=== Section Start ===
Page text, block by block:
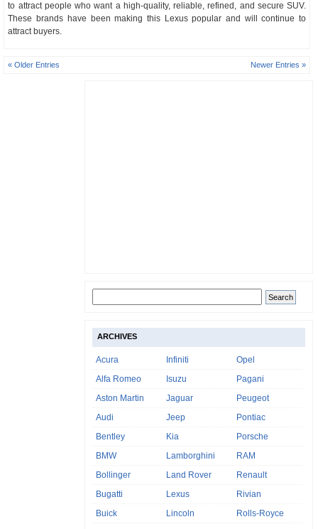
to attract people who want a high-quality, reliable, refined, and secure SUV.
These brands have been making this Lexus popular and will continue to
attract buyers.
« Older Entries Newer Entries »
ARCHIVES
Acura
Alfa Romeo
Aston Martin
Audi
Bentley
BMW
Bollinger
Bugatti
Buick
Infiniti
Isuzu
Jaguar
Jeep
Kia
Lamborghini
Land Rover
Lexus
Lincoln
Opel
Pagani
Peugeot
Pontiac
Porsche
RAM
Renault
Rivian
Rolls-Royce
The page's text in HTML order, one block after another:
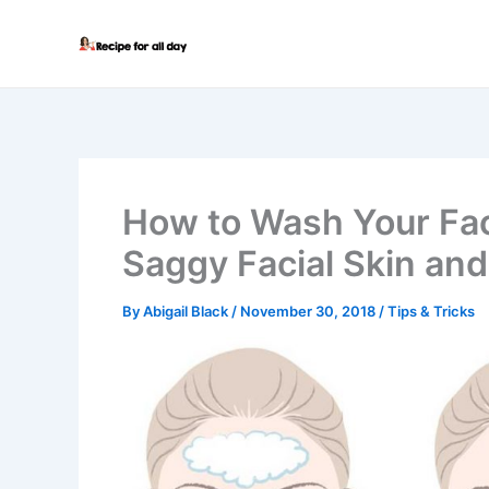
=== Section End ===
Every line of the material must be reproduced verbatim; the pictures are to be omitted.

▶ [TASK SOLUTION]:
Page text, block by block:
to attract people who want a high-quality, reliable, refined, and secure SUV.
These brands have been making this Lexus popular and will continue to
attract buyers.
« Older Entries Newer Entries »
ARCHIVES
Acura
Alfa Romeo
Aston Martin
Audi
Bentley
BMW
Bollinger
Bugatti
Buick
Infiniti
Isuzu
Jaguar
Jeep
Kia
Lamborghini
Land Rover
Lexus
Lincoln
Opel
Pagani
Peugeot
Pontiac
Porsche
RAM
Renault
Rivian
Rolls-Royce
The page's text in HTML order, one block after another:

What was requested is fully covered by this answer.